In fact, even if Republicans were to succeed in strangling Robert Mueller’s investigation before the team can finish working its way up the ladder of advisers and assistants to reach Trump, state actions could still go forward. In fact, Donald Trump pulling out his pardon power could be the very thing that opens the floodgates to actions across the country.
Typically, state and local prosecutors defer to federal investigators, especially in national security cases. But pardons could change that.
According to a source with knowledge of one state attorney general’s preparations, the office is already studying its potential state jurisdiction for Russia-related crimes. The source told MSNBC that state investigators typically defer to federal inquiries, but there is a perception the Russia inquiry may not turn out to be a typical situation.
It’s clear that, at this point in the investigation, Robert Mueller’s team is working to draw in those at the bottom of the Trump pyramid, such as Paul Manafort’s son-in-law, to serve as potential witnesses against those higher up the chain.
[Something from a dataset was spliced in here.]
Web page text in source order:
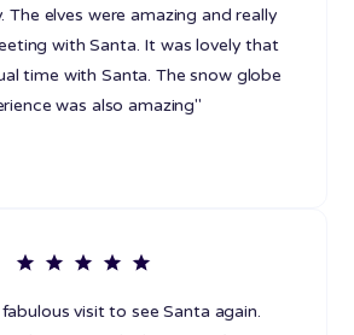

Though witnesses may be inclined to resist offers of deals, waiting instead for Trump to pardon them, both solutions lead to the same result when it comes to testimony.
A presidential pardon, particularly a pre-emptive pardon like the one Ford gave to Nixon, which would prevent future prosecution, would have the same effect [as an offer of immunity by a prosecutor]. So if the president granted someone such a pardon, and then that person was subpoenaed to testify, they would be in no danger of prosecution, and therefore would not be able to assert their 5th amendment right not to answer a question on the witness stand.
But what about Trump himself? His pardon power is strictly limited in case of impeachment, but that does assume that Republicans get past the “gosh we’re disappointed, but … tax reform” stage. Which is a long way from being a sure thing, even if Mueller dumps file cabinets full of proof in their laps. If Trump tells Jefferson Sessions to turn the lights off and get rid of any federal action, is there an alternative?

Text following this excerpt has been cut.